◆トランプは習近平に頭を下げた
この過程を冷静に観察すると、トランプ大統領は、当初、拳を高く上げたが、中国側の強硬な対応に当惑して、「一つの中国原則」を認めると習近平の前で頭を下げ、関係正常化を求めたということだ。米国外交が弱くなったことが端的に示された。
われわれもこの現実を冷静に受け止める必要がある。2月の安倍晋三首相の訪米の成果として首相官邸と外務省が強く打ち出しているのが、尖閣諸島をトランプ大統領が日米の防衛の適用範囲と認めたことだ。

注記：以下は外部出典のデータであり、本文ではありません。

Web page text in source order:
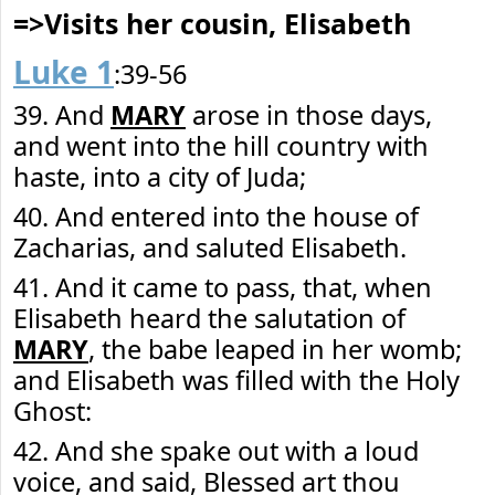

日米安全保障条約は、第5条で〈各締約国は、日本国の施政の下にある領域における、いずれか一方に対する武力攻撃が、自国の平和及び安全を危うくするものであることを認め、自国の憲法上の規定及び手続に従つて共通の危険に対処するように行動することを宣言する。〉と規定している。
尖閣諸島は、日本の施政の下にあるので、日米安保条約第5条の適用範囲になり、米国が日本と共同して防衛するというのは、当たり前のことだ。オバマ前大統領もこのことを認めていた。
首相官邸と外務省は、トランプ大統領が尖閣諸島を日米安保の適用範囲と再確認したことを大きな成果のように演出しているが、このこと自体にニュース性はない。当初から必ず確認できることが明白であった事柄をあえて成果のように見せる稚拙なプロパガンダ(宣伝)を外務省は行っている。